Something else snaps, much closer to him, and Ryan feels a sick sense of deja vu. 

“Shane?” he manages to grit out, even though he’s seen enough horror movies to know how this will end. “Is that you?” 

Another twig snaps like a bone being broken in half, and Ryan watches in complete horror as a pair of antlers slides out of the darkness, followed by a bony, bloody figure and a pair of gleaming red eyes. 

He can tell that this wendigo is not Shane just by the way it looks at him. The few times he’s seen Shane in his wendigo form, his eyes have always been soft and searching, red or amber. But this wendigo’s eyes are a burning red, bright with hunger and no trace of humanity left in them for Ryan to plead with. 
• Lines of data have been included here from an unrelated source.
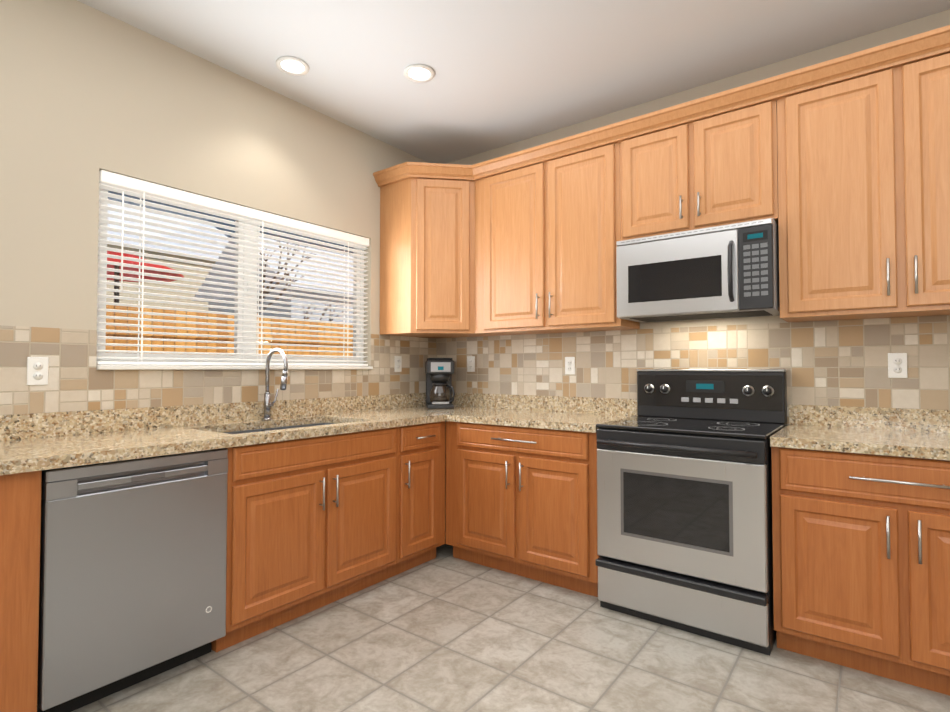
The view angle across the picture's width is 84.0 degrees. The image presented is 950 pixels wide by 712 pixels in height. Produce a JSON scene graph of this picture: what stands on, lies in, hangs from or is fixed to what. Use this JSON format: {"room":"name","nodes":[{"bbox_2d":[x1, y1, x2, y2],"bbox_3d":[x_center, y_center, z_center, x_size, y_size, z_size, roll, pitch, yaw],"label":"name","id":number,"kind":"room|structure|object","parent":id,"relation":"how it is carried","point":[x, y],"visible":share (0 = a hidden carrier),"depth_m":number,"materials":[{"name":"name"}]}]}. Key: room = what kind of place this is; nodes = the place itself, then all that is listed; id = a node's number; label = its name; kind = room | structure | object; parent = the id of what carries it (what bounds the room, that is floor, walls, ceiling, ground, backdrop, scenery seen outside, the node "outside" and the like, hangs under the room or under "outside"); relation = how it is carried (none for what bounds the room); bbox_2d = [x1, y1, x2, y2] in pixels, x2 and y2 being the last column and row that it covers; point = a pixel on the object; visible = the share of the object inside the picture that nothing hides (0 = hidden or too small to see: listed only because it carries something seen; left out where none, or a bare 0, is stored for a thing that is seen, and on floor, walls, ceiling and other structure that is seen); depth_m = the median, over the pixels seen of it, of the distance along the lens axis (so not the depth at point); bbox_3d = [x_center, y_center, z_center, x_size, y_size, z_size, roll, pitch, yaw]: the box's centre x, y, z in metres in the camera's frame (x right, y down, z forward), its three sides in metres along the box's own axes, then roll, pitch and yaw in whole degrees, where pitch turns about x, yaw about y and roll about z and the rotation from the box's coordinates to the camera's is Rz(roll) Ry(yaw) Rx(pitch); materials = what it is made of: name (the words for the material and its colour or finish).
{"room":"kitchen","nodes":[
{"label":"kitchen","id":0,"kind":"room"},
{"bbox_2d":[0,0,436,369],"bbox_3d":[-1.991,-0.160,2.087,0.140,2.820,5.400,-1,-2,37],"label":"wall","id":1,"kind":"structure","parent":0,"point":[88,93],"depth_m":2.45,"materials":[{"name":"paint"}]},
{"bbox_2d":[0,325,435,414],"bbox_3d":[-1.150,0.096,3.069,0.008,0.523,2.790,-1,-2,37],"label":"tile backsplash","id":2,"kind":"structure","parent":1,"relation":"attached to","point":[75,383],"depth_m":2.54,"materials":[{"name":"tile"}]},
{"bbox_2d":[27,357,48,384],"bbox_3d":[-1.809,0.063,2.185,0.008,0.116,0.070,-1,-2,37],"label":"electrical outlet","id":3,"kind":"object","parent":2,"relation":"attached to","point":[37,370],"visible":1,"depth_m":2.18,"materials":[{"name":"white plastic"}]},
{"bbox_2d":[394,356,401,371],"bbox_3d":[-0.558,0.058,3.837,0.008,0.116,0.070,-1,-2,37],"label":"electrical outlet","id":4,"kind":"object","parent":2,"relation":"attached to","point":[398,363],"visible":1,"depth_m":3.83,"materials":[{"name":"white plastic"}]},
{"bbox_2d":[97,184,363,365],"bbox_3d":[-1.279,-0.386,3.065,0.072,0.886,1.606,-1,-2,37],"label":"window","id":5,"kind":"structure","parent":1,"relation":"in","point":[102,347],"depth_m":2.98,"materials":[{"name":"white plastic"}]},
{"bbox_2d":[96,170,368,365],"bbox_3d":[-1.232,-0.388,3.029,0.056,0.883,1.594,-1,-2,37],"label":"window blinds","id":6,"kind":"object","parent":5,"relation":"attached to","point":[122,184],"visible":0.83,"depth_m":2.83,"materials":[{"name":"white plastic"}]},
{"bbox_2d":[96,365,372,369],"bbox_3d":[-1.221,0.067,3.010,0.094,0.021,1.608,-1,-2,37],"label":"window sill","id":7,"kind":"structure","parent":1,"relation":"attached to","point":[140,367],"depth_m":2.75,"materials":[{"name":"white paint"}]},
{"bbox_2d":[72,523,949,711],"bbox_3d":[-0.062,1.244,0.591,4.980,0.060,5.680,-1,-2,37],"label":"floor","id":8,"kind":"structure","parent":0,"point":[444,630],"depth_m":2.13,"materials":[{"name":"tile"}]},
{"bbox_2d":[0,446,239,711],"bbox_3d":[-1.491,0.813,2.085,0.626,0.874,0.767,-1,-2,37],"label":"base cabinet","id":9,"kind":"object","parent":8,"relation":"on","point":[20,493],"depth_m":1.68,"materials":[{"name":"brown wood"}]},
{"bbox_2d":[37,448,227,711],"bbox_3d":[-1.448,0.817,2.122,0.614,0.868,0.602,-1,-2,37],"label":"dishwasher","id":10,"kind":"object","parent":8,"relation":"on","point":[132,578],"visible":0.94,"depth_m":1.89,"materials":[{"name":"grey metal"}]},
{"bbox_2d":[236,426,403,643],"bbox_3d":[-0.967,0.830,2.776,0.626,0.874,1.004,-1,-2,37],"label":"base cabinet","id":11,"kind":"object","parent":8,"relation":"on","point":[314,523],"depth_m":2.53,"materials":[{"name":"brown wood"}]},
{"bbox_2d":[404,421,444,570],"bbox_3d":[-0.555,0.843,3.320,0.626,0.874,0.438,-1,-2,37],"label":"base cabinet","id":12,"kind":"object","parent":8,"relation":"on","point":[424,444],"depth_m":3.15,"materials":[{"name":"brown wood"}]},
{"bbox_2d":[0,392,467,474],"bbox_3d":[-0.884,0.416,2.867,0.660,0.327,2.792,-1,-2,37],"label":"countertop","id":13,"kind":"structure","parent":12,"relation":"on","point":[30,442],"depth_m":2.40,"materials":[{"name":"stone"}]},
{"bbox_2d":[262,348,287,419],"bbox_3d":[-1.082,0.155,2.907,0.213,0.398,0.090,-1,-2,37],"label":"faucet","id":14,"kind":"object","parent":13,"relation":"on","point":[267,402],"visible":1,"depth_m":2.92,"materials":[{"name":"silver metal"}]},
{"bbox_2d":[224,423,333,433],"bbox_3d":[-0.980,0.484,2.736,0.428,0.184,0.808,-1,-2,37],"label":"sink","id":15,"kind":"object","parent":13,"relation":"in","point":[237,430],"depth_m":2.88,"materials":[{"name":"silver metal"}]},
{"bbox_2d":[425,358,454,408],"bbox_3d":[-0.258,0.196,3.859,0.203,0.362,0.253,0,-1,-8],"label":"coffee maker","id":16,"kind":"object","parent":13,"relation":"on","point":[439,372],"visible":1,"depth_m":3.76,"materials":[{"name":"black plastic"}]},
{"bbox_2d":[446,421,599,596],"bbox_3d":[0.392,0.841,3.227,1.027,0.874,0.662,-1,-2,37],"label":"base cabinet","id":17,"kind":"object","parent":8,"relation":"on","point":[521,501],"visible":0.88,"depth_m":2.95,"materials":[{"name":"brown wood"}]},
{"bbox_2d":[448,393,637,432],"bbox_3d":[0.411,0.332,3.224,0.977,0.142,0.662,-1,-2,37],"label":"countertop","id":18,"kind":"structure","parent":17,"relation":"on","point":[582,414],"depth_m":3.32,"materials":[{"name":"stone"}]},
{"bbox_2d":[595,369,786,655],"bbox_3d":[1.092,0.666,2.659,0.760,1.197,0.714,-1,-2,37],"label":"range","id":19,"kind":"object","parent":8,"relation":"on","point":[684,505],"visible":1,"depth_m":2.43,"materials":[{"name":"silver metal"}]},
{"bbox_2d":[771,446,949,695],"bbox_3d":[1.784,0.816,2.195,0.880,0.874,0.626,-1,-2,37],"label":"base cabinet","id":20,"kind":"object","parent":8,"relation":"on","point":[861,562],"visible":0.98,"depth_m":2.01,"materials":[{"name":"brown wood"}]},
{"bbox_2d":[770,404,949,459],"bbox_3d":[2.079,0.302,1.974,1.630,0.142,0.642,-1,-2,37],"label":"countertop","id":21,"kind":"structure","parent":20,"relation":"on","point":[901,432],"depth_m":2.36,"materials":[{"name":"stone"}]},
{"bbox_2d":[77,0,949,163],"bbox_3d":[-0.062,-1.645,0.661,4.980,0.080,5.680,-1,-2,37],"label":"ceiling","id":22,"kind":"structure","parent":0,"point":[507,72],"depth_m":2.67,"materials":[{"name":"paint"}]},
{"bbox_2d":[276,56,308,75],"bbox_3d":[-0.974,-1.548,2.818,0.170,0.008,0.170,-1,-2,37],"label":"recessed light","id":23,"kind":"object","parent":22,"relation":"in","point":[290,65],"visible":1,"depth_m":2.81,"materials":[{"name":"white glass"}]},
{"bbox_2d":[404,64,434,82],"bbox_3d":[-0.305,-1.546,2.889,0.170,0.008,0.170,-1,-2,37],"label":"recessed light","id":24,"kind":"object","parent":22,"relation":"in","point":[419,73],"visible":1,"depth_m":2.89,"materials":[{"name":"white glass"}]},
{"bbox_2d":[437,9,949,522],"bbox_3d":[1.611,-0.142,2.834,4.980,2.820,0.140,-1,-2,37],"label":"wall","id":25,"kind":"structure","parent":0,"point":[855,45],"depth_m":2.93,"materials":[{"name":"paint"}]},
{"bbox_2d":[377,162,472,337],"bbox_3d":[-0.245,-0.712,3.781,0.607,1.126,0.607,-1,-2,37],"label":"upper cabinet","id":26,"kind":"object","parent":25,"relation":"attached to","point":[426,209],"depth_m":3.56,"materials":[{"name":"brown wood"}]},
{"bbox_2d":[473,121,639,336],"bbox_3d":[0.494,-0.721,3.401,1.027,1.126,0.321,-1,-2,37],"label":"upper cabinet","id":27,"kind":"object","parent":25,"relation":"attached to","point":[547,218],"depth_m":3.23,"materials":[{"name":"brown wood"}]},
{"bbox_2d":[436,315,949,423],"bbox_3d":[1.307,0.094,2.965,4.050,0.523,0.008,-1,-2,37],"label":"tile backsplash","id":28,"kind":"structure","parent":25,"relation":"attached to","point":[836,363],"depth_m":2.85,"materials":[{"name":"tile"}]},
{"bbox_2d":[467,356,474,371],"bbox_3d":[-0.031,0.061,3.969,0.070,0.116,0.008,-1,-2,37],"label":"electrical outlet","id":29,"kind":"object","parent":28,"relation":"attached to","point":[470,363],"visible":1,"depth_m":3.97,"materials":[{"name":"white plastic"}]},
{"bbox_2d":[565,357,574,374],"bbox_3d":[0.624,0.064,3.473,0.070,0.116,0.008,-1,-2,37],"label":"electrical outlet","id":30,"kind":"object","parent":28,"relation":"attached to","point":[570,365],"visible":1,"depth_m":3.47,"materials":[{"name":"white plastic"}]},
{"bbox_2d":[888,353,907,377],"bbox_3d":[1.967,0.044,2.456,0.070,0.116,0.008,-1,-2,37],"label":"electrical outlet","id":31,"kind":"object","parent":28,"relation":"attached to","point":[897,365],"visible":1,"depth_m":2.45,"materials":[{"name":"white plastic"}]},
{"bbox_2d":[621,77,780,240],"bbox_3d":[1.215,-0.972,2.861,0.777,0.651,0.321,-1,-2,37],"label":"upper cabinet","id":32,"kind":"object","parent":25,"relation":"attached to","point":[705,162],"depth_m":2.69,"materials":[{"name":"brown wood"}]},
{"bbox_2d":[616,218,779,322],"bbox_3d":[1.176,-0.421,2.797,0.756,0.424,0.448,-1,-2,37],"label":"microwave","id":33,"kind":"object","parent":32,"relation":"attached to","point":[725,271],"visible":0.96,"depth_m":2.63,"materials":[{"name":"grey metal"}]},
{"bbox_2d":[776,25,949,321],"bbox_3d":[1.884,-0.747,2.348,0.901,1.126,0.321,-1,-2,37],"label":"upper cabinet","id":34,"kind":"object","parent":25,"relation":"attached to","point":[837,169],"depth_m":2.29,"materials":[{"name":"brown wood"}]},
{"label":"outside","id":35,"kind":"structure","parent":0,"visible":0},
{"bbox_3d":[-17.817,1.845,14.280,39.850,0.100,55.000,-1,-2,37],"label":"ground","id":36,"kind":"structure","parent":35,"visible":0},
{"bbox_2d":[107,251,183,302],"bbox_3d":[-6.103,-0.084,8.965,2.000,3.500,1.902,-1,-2,37],"label":"canopy","id":37,"kind":"object","parent":36,"relation":"on","point":[133,269],"depth_m":9.09,"materials":[{"name":"red fabric"}]},
{"bbox_2d":[106,204,228,310],"bbox_3d":[-15.723,-2.255,21.576,9.300,8.450,9.800,-1,-2,37],"label":"house","id":38,"kind":"structure","parent":36,"relation":"on","point":[165,261],"depth_m":20.43,"materials":[{"name":"white"}]},
{"bbox_2d":[105,305,352,365],"bbox_3d":[-3.543,0.414,4.099,4.180,2.270,28.045,-1,-2,37],"label":"fence","id":39,"kind":"object","parent":36,"relation":"on","point":[126,341],"depth_m":7.30,"materials":[{"name":"brown wood"}]},
{"bbox_2d":[192,232,352,322],"bbox_3d":[-5.482,-0.999,19.747,5.800,5.850,7.300,-1,-2,37],"label":"house","id":40,"kind":"structure","parent":36,"relation":"on","point":[271,293],"depth_m":16.98,"materials":[{"name":"white"}]},
{"bbox_2d":[257,235,343,320],"bbox_3d":[-4.131,-0.667,12.403,5.241,4.842,2.940,-1,-2,37],"label":"tree","id":41,"kind":"object","parent":36,"relation":"on","point":[268,292],"depth_m":13.24,"materials":[{"name":"brown plant"}]}
]}
Ryan curses himself for never asking how to protect himself against another wendigo, should he run into one that wouldn’t spare his life. All he has is his quick reflexes, his muscles, and the various branches scattered around on the ground. 

The wendigo bares its teeth in a bloody, wicked grin and advances towards Ryan, claws ready to reach out and slice. He waits for the wendigo to get close enough to lunge at him, and then jumps to the side, blindly reaching for a stick long enough to protect himself with. The wendigo’s claws make a thin ringing sound when they cut through the air, inches away from where Ryan had just been standing. 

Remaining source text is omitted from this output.